In reliance on this new evidence, Alcon once again contested Collins's standing to seek relief, but this time he asked that the trial court dissolve the Florida injunction that it had already been rendered. See Fla. R. Civ. P. 1.540(b)(2) (providing for relief from a final judgment based on newly discovered evidence); cf. § 741.30(10), Fla. Stat. (permitting either party to "move the court to modify or dissolve an injunction at any time"). Despite this additional evidence, which completely undermined a finding of standing, the trial court persisted in the injunction against Alcon, without explanation.

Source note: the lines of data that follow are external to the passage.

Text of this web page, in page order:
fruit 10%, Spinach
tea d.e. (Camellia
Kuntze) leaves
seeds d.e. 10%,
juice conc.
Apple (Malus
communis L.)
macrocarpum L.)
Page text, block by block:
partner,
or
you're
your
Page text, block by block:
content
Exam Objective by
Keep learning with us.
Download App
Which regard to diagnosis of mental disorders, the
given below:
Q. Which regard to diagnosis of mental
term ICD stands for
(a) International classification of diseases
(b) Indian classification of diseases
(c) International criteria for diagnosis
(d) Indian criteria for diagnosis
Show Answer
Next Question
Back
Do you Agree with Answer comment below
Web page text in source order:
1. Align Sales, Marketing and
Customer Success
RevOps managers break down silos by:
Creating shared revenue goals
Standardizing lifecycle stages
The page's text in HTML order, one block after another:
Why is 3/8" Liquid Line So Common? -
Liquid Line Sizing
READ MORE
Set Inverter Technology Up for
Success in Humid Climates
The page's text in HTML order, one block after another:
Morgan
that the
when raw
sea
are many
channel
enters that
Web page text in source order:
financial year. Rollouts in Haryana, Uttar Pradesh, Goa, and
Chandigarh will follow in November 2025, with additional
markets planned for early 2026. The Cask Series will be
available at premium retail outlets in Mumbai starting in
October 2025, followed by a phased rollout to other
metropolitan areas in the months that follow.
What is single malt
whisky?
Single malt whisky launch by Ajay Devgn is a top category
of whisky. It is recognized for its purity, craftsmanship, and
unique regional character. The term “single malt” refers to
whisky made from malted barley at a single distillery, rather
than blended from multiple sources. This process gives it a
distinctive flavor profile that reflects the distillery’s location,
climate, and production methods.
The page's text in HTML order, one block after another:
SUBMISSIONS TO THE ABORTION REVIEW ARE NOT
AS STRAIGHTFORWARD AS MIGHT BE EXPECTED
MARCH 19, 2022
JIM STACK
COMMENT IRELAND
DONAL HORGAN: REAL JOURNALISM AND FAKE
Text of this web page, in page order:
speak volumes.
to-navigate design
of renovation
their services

The statutory standing question is where we now turn our attention. As we explain below, Collins failed to produce any evidence that she and Alcon resided together, whether as a family or otherwise. There in turn was no evidence to support Collins's standing to seek an injunction under section 741.30, Florida Statutes.

II.

The cause of action for a domestic violence injunction is a legislative creation. See § 741.30(1), Fla. Stat. As it is free to do, the Legislature defines who has standing to seek this relief. To have standing to sue under section 741.30, a person must show that he or she is a "family or household member" together with the target of the requested injunction. Id. (1)(a), (e). "Family or household member" is defined to include

spouses, former spouses, persons related by blood or marriage, persons who are presently residing together as if a family or who have resided together in the past as if a family , and persons who are parents of a child in common regardless of whether they have been married. With the exception of persons who have a child in common, the family or household members must be currently residing or have in the past resided together in the same single dwelling unit.

§ 741.28(3), Fla. Stat. (emphasis supplied).

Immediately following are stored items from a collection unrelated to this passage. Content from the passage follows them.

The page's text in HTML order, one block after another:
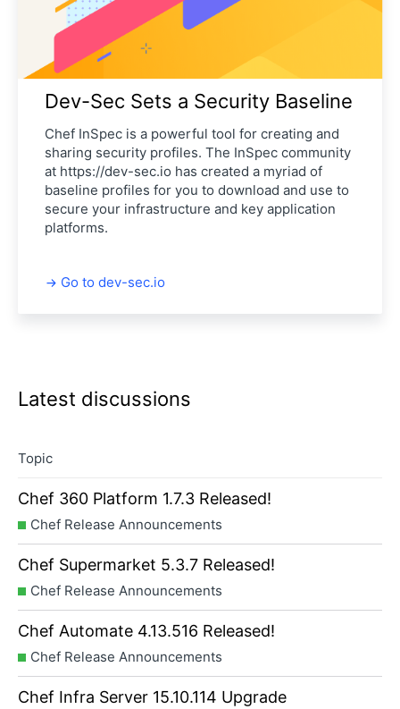
Dev-Sec Sets a Security Baseline
Chef InSpec is a powerful tool for creating and
sharing security profiles. The InSpec community
at https://dev-sec.io has created a myriad of
baseline profiles for you to download and use to
secure your infrastructure and key application
platforms.
Go to dev-sec.io
Latest discussions
Topic
Chef 360 Platform 1.7.3 Released!
Chef Release Announcements
Chef Supermarket 5.3.7 Released!
Chef Release Announcements
Chef Automate 4.13.516 Released!
Chef Release Announcements
Chef Infra Server 15.10.114 Upgrade
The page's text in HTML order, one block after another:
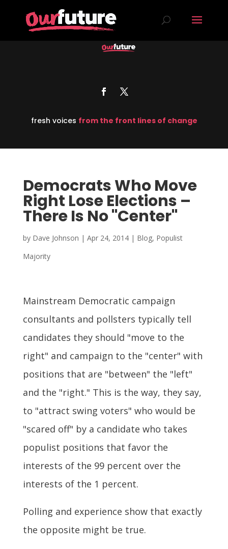
fresh voices from the front lines of change
Democrats Who Move
Right Lose Elections –
There Is No "Center"
by Dave Johnson | Apr 24, 2014| Blog, Populist
Majority
Mainstream Democratic campaign
consultants and pollsters typically tell
candidates they should "move to the
right" and campaign to the "center" with
positions that are "between" the "left"
and the "right." This is the way, they say,
to "attract swing voters" who would be
"scared off" by a candidate who takes
populist positions that favor the
interests of the 99 percent over the
interests of the 1 percent.
Polling and experience show that exactly
the opposite might be true.
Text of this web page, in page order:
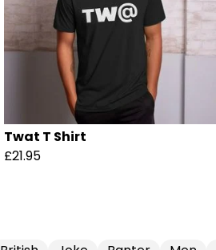
Twat T Shirt
£21.95
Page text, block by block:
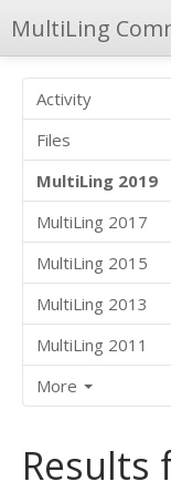
MultiLing
Activity
Files
MultiLing 2019
MultiLing 2017
MultiLing 2015
MultiLing 2013
MultiLing 2011
More
Results
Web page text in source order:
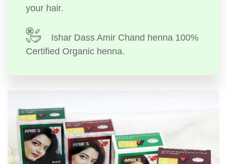
your hair.
Ishar Dass Amir Chand henna 100%
Certified Organic henna.
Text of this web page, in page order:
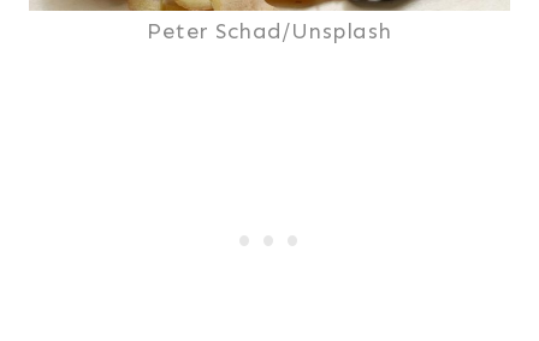
Peter Schad/Unsplash
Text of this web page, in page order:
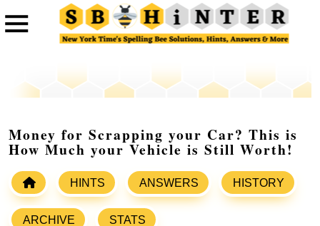
Money for Scrapping your Car? This is
How Much your Vehicle is Still Worth!
HINTS ANSWERS HISTORY
ARCHIVE STATS
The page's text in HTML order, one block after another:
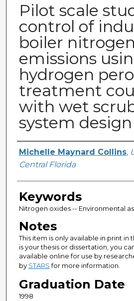
Pilot scale
control of
boiler
emissions
hydrogen
treatment
with wet
system design
Author
Michelle Maynard Collins,
Central Florida
Keywords
Nitrogen oxides -- Environmental
Notes
This item is only available in print in
is your thesis or dissertation, you
available online for use by
by STARSfor more information.
Graduation Date
1998

There is no dispute that Alcon and Collins have not been married, are not related by blood or marriage, and have no children together. Indeed, Collins indicated in her petition that she was basing her contention of standing on the text highlighted above. We simply disagree with the dissent's assertion that the record evidence shows Alcon and Collins "resided together." There was nothing of the sort, so the dissent's discussion of how deep the romantic relationship (if it even was that) between the two is beside the point.

Let us then focus here on whether there was any evidence to establish that Collins resided with Alcon at all. The test for where one resides is rooted in history. It is the place where she has set up her "household goods and made the chief seat of [her] affairs and interests," from which she "has no intention of departing," and when she does depart from that place, she considers herself "to be away from home." Wade v. Wade , 93 Fla. 1004, 113 So. 374, 375 (1927) (quoting Roman law's definition of "domicile"). Put simply, legal residence is "the concurrence of both fact and intention." Bloomfield v. City of St. Petersburg Beach , 82 So. 2d 364, 368 (Fla. 1955). This is to say, for someone to change residence, she must have a "good faith intention to move" and engage in "positive overt acts" showing "an actual removal." Id. In the end, the person must be living "at a particular place," and there must be "positive or presumptive proof of an intention to remain there for an unlimited time." Wade , 113 So. at 375.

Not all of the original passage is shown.